** Source information follows **
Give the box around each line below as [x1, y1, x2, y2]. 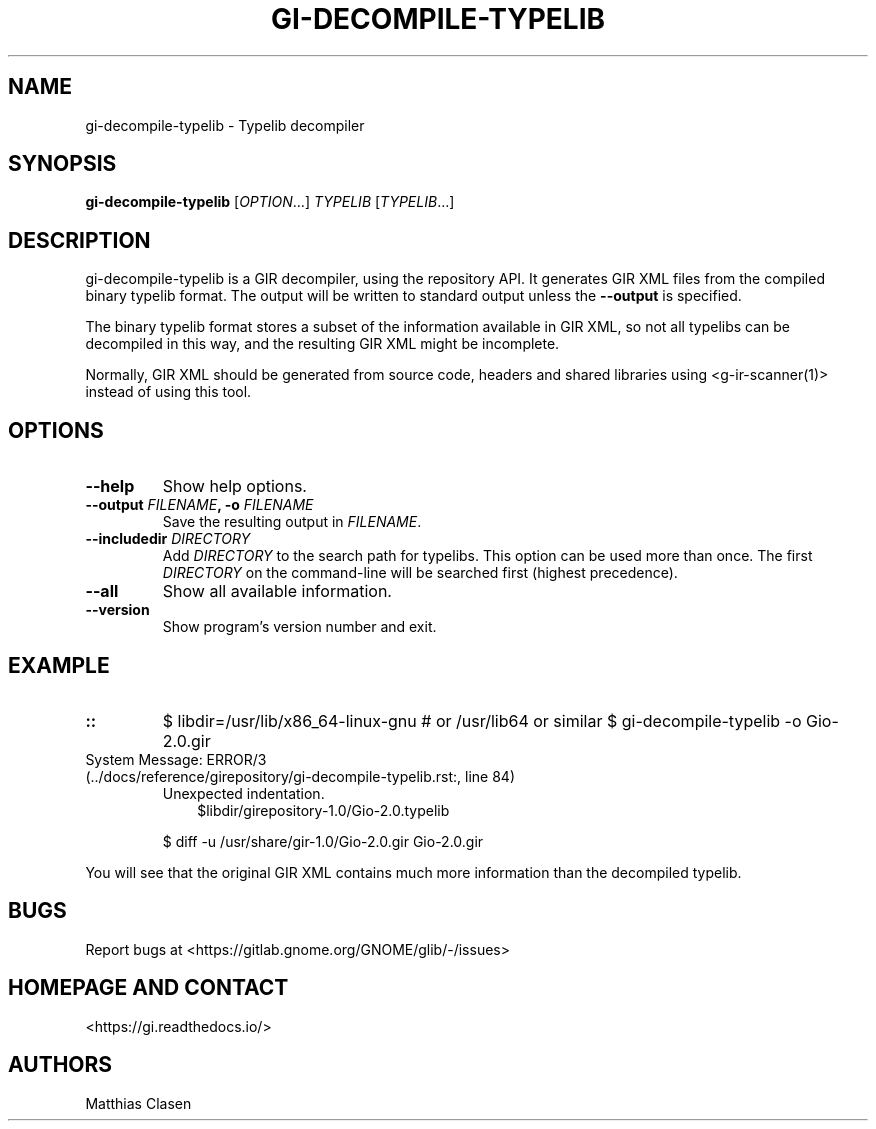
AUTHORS [8, 1052, 113, 1078]
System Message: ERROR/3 [85, 750, 267, 768]
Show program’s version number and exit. [162, 618, 437, 636]
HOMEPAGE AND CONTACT [8, 975, 289, 1001]
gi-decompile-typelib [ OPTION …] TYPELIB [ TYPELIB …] [85, 193, 455, 211]
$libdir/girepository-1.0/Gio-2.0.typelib [197, 801, 450, 819]
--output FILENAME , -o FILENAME [85, 496, 314, 514]
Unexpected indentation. [162, 784, 325, 802]
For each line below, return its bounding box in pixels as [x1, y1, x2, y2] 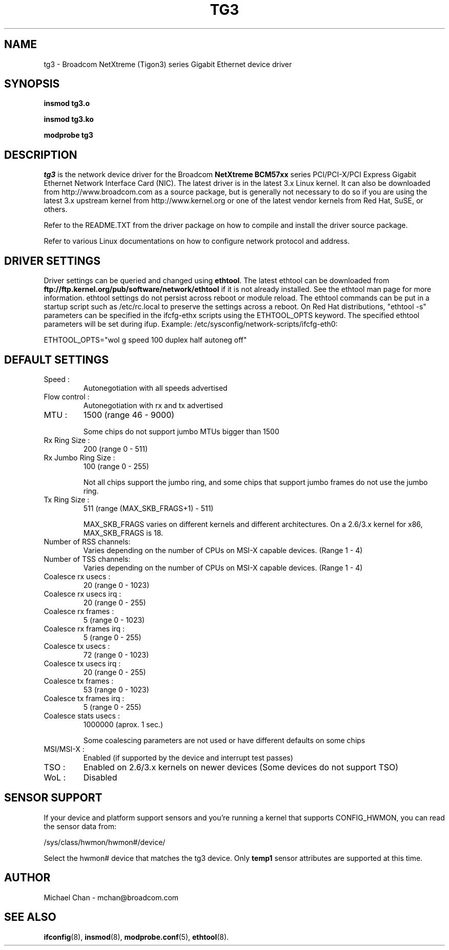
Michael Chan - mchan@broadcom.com [44, 893, 179, 902]
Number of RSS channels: [44, 537, 131, 546]
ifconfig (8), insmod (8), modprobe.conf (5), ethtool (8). [44, 932, 229, 941]
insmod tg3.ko [44, 115, 94, 124]
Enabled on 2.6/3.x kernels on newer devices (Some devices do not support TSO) [83, 762, 399, 772]
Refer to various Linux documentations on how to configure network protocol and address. [44, 237, 350, 246]
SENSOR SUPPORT [4, 791, 103, 805]
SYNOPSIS [4, 77, 60, 91]
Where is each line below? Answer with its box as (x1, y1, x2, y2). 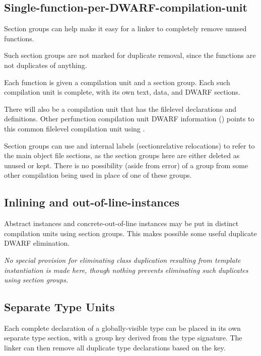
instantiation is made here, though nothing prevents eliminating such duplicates (4, 264, 248, 275)
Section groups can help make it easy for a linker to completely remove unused (4, 23, 247, 34)
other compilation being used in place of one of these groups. (4, 170, 192, 180)
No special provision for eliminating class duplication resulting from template (4, 254, 241, 265)
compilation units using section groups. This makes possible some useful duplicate (4, 228, 257, 238)
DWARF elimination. (4, 238, 70, 248)
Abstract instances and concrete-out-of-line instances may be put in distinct (4, 218, 239, 229)
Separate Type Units (4, 299, 115, 315)
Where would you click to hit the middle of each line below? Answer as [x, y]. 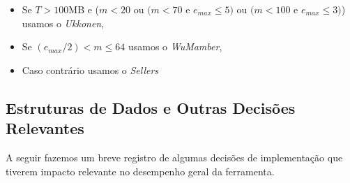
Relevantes [45, 128]
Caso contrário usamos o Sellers [90, 69]
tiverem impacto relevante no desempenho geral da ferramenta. [140, 171]
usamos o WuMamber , [175, 46]
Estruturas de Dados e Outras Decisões [151, 107]
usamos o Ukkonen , [63, 23]
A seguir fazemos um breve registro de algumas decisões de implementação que [174, 157]
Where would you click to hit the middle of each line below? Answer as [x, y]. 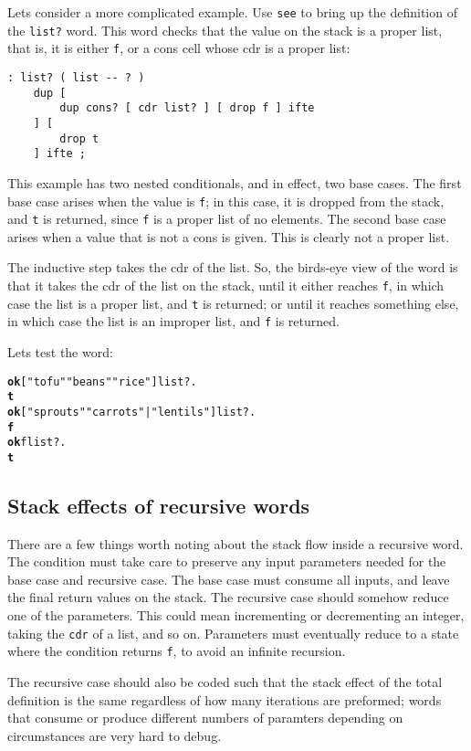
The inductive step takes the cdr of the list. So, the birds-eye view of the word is [233, 267]
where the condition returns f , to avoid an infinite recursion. [177, 651]
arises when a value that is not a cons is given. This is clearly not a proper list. [229, 236]
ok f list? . [37, 443]
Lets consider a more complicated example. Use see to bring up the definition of [232, 12]
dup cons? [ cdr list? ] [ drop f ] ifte [187, 108]
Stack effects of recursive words [159, 505]
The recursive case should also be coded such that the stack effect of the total [225, 681]
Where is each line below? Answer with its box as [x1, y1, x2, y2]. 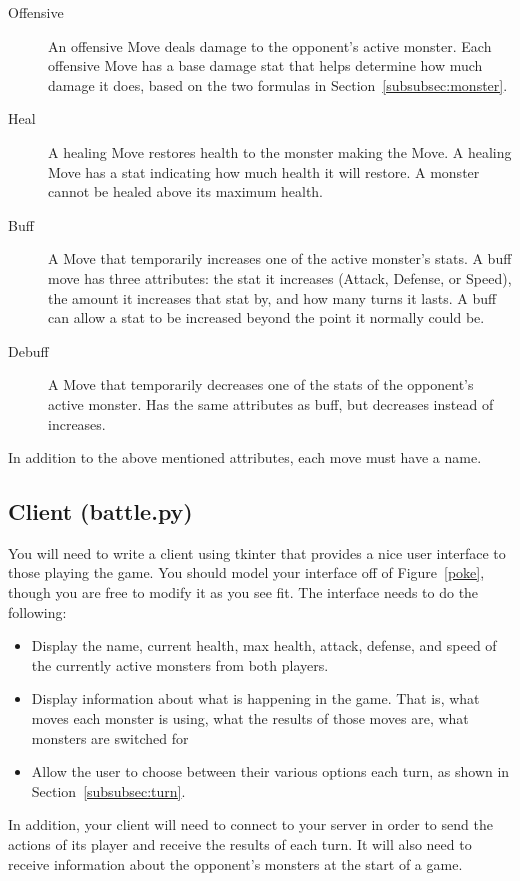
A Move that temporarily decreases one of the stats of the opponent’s [48, 374, 474, 395]
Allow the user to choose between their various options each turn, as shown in [31, 761, 510, 782]
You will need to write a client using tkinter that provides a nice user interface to [8, 542, 506, 563]
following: [8, 601, 67, 622]
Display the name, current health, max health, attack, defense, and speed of [31, 635, 497, 656]
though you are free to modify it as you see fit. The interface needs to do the [8, 582, 479, 603]
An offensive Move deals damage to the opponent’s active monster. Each [48, 35, 492, 56]
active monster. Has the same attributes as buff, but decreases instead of [48, 393, 494, 414]
** End of Source information **
§ **Activity**
Where does the string "groups" appear in the records above? Show every line that holds it.

§ **Exercise answer**
Section groups can help make it easy for a linker to completely remove unused (4, 23, 247, 34)
other compilation being used in place of one of these groups. (4, 170, 192, 180)
compilation units using section groups. This makes possible some useful duplicate (4, 228, 257, 238)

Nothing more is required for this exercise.